AIM OF THE EXERCISE → Lines from the beginning of the material below through the line that has "Kirribilli McMahons Point" are to be reproduced exactly, but pictures are not.

******************************

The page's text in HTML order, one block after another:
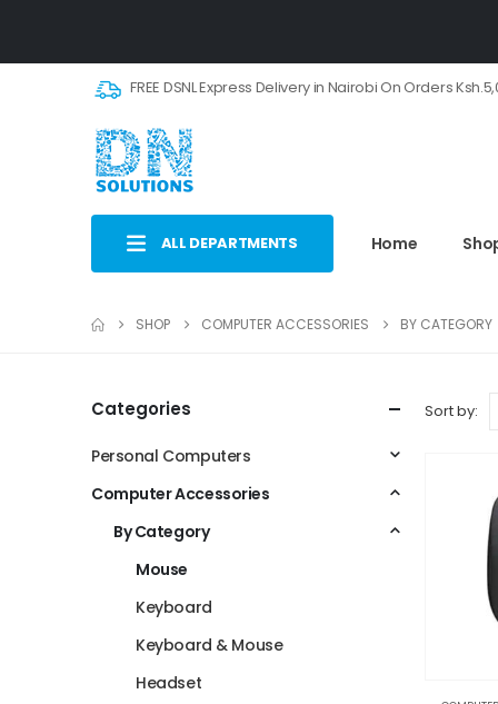
FREE DSNL Express Delivery in Nairobi On Orders
ALL DEPARTMENTS Home
SHOP COMPUTER ACCESSORIES BY CATEGORY
Sort by:
Categories
Personal Computers
Computer Accessories
By Category
Mouse
Keyboard
Keyboard & Mouse
Headset
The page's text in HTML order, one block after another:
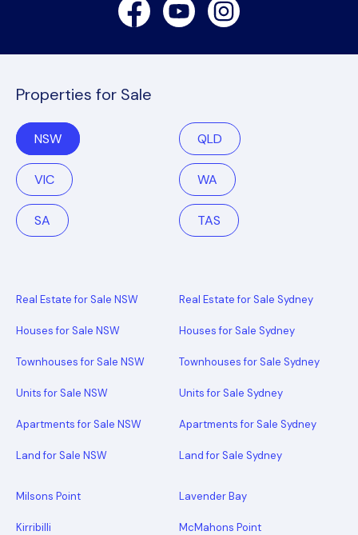
Properties for Sale
NSW QLD
VIC WA
SA TAS
Real Estate for Sale NSW
Houses for Sale NSW
Townhouses for Sale NSW
Units for Sale NSW
Apartments for Sale NSW
Land for Sale NSW
Real Estate for Sale Sydney
Houses for Sale Sydney
Townhouses for Sale Sydney
Units for Sale Sydney
Apartments for Sale Sydney
Land for Sale Sydney
Milsons Point Lavender Bay
Kirribilli McMahons Point
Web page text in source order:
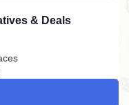
& Deals
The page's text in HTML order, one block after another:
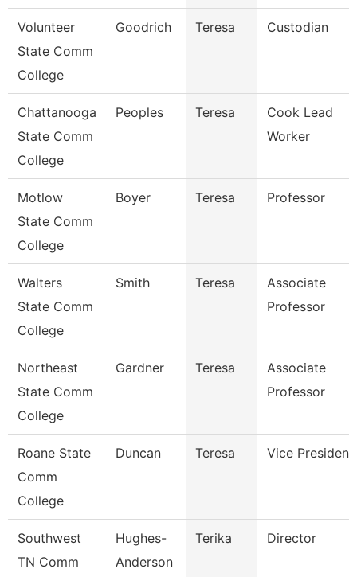
Volunteer
State Comm
College
Goodrich Teresa Custodian
Chattanooga
State Comm
College
Peoples Teresa
Cook Lead
Worker
Motlow
State Comm
College
Boyer Teresa Professor
Walters
State Comm
College
Smith Teresa
Associate
Professor
Northeast
State Comm
College
Gardner Teresa
Associate
Professor
Roane State
Comm
College
Duncan Teresa Vice President
Southwest
TN Comm
Hughes-
Anderson
Terika Director
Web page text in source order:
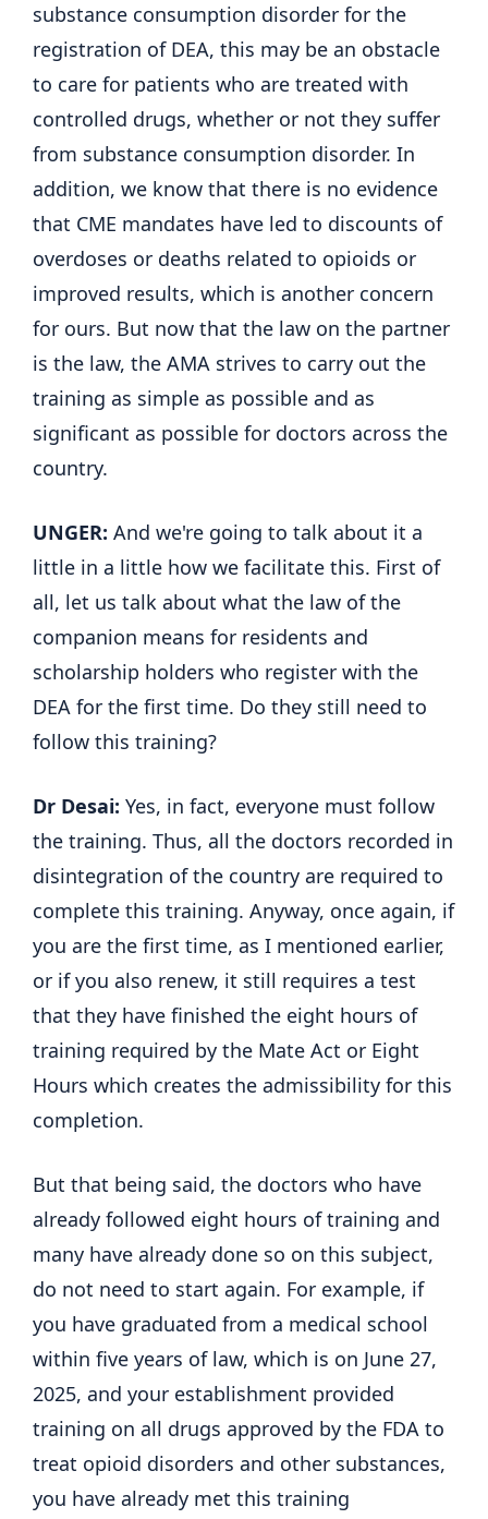
substance consumption disorder for the
registration of DEA, this may be an obstacle
to care for patients who are treated with
controlled drugs, whether or not they suffer
from substance consumption disorder. In
addition, we know that there is no evidence
that CME mandates have led to discounts of
overdoses or deaths related to opioids or
improved results, which is another concern
for ours. But now that the law on the partner
is the law, the AMA strives to carry out the
training as simple as possible and as
significant as possible for doctors across the
country.
UNGER: And we're going to talk about it a
little in a little how we facilitate this. First of
all, let us talk about what the law of the
companion means for residents and
scholarship holders who register with the
DEA for the first time. Do they still need to
follow this training?
Dr Desai: Yes, in fact, everyone must follow
the training. Thus, all the doctors recorded in
disintegration of the country are required to
complete this training. Anyway, once again, if
you are the first time, as I mentioned earlier,
or if you also renew, it still requires a test
that they have finished the eight hours of
training required by the Mate Act or Eight
Hours which creates the admissibility for this
completion.
But that being said, the doctors who have
already followed eight hours of training and
many have already done so on this subject,
do not need to start again. For example, if
you have graduated from a medical school
within five years of law, which is on June 27,
2025, and your establishment provided
training on all drugs approved by the FDA to
treat opioid disorders and other substances,
you have already met this training

******************************

OUTPUT FOR THIS TASK →
The page's text in HTML order, one block after another:
FREE DSNL Express Delivery in Nairobi On Orders
ALL DEPARTMENTS Home
SHOP COMPUTER ACCESSORIES BY CATEGORY
Sort by:
Categories
Personal Computers
Computer Accessories
By Category
Mouse
Keyboard
Keyboard & Mouse
Headset
The page's text in HTML order, one block after another:
Properties for Sale
NSW QLD
VIC WA
SA TAS
Real Estate for Sale NSW
Houses for Sale NSW
Townhouses for Sale NSW
Units for Sale NSW
Apartments for Sale NSW
Land for Sale NSW
Real Estate for Sale Sydney
Houses for Sale Sydney
Townhouses for Sale Sydney
Units for Sale Sydney
Apartments for Sale Sydney
Land for Sale Sydney
Milsons Point Lavender Bay
Kirribilli McMahons Point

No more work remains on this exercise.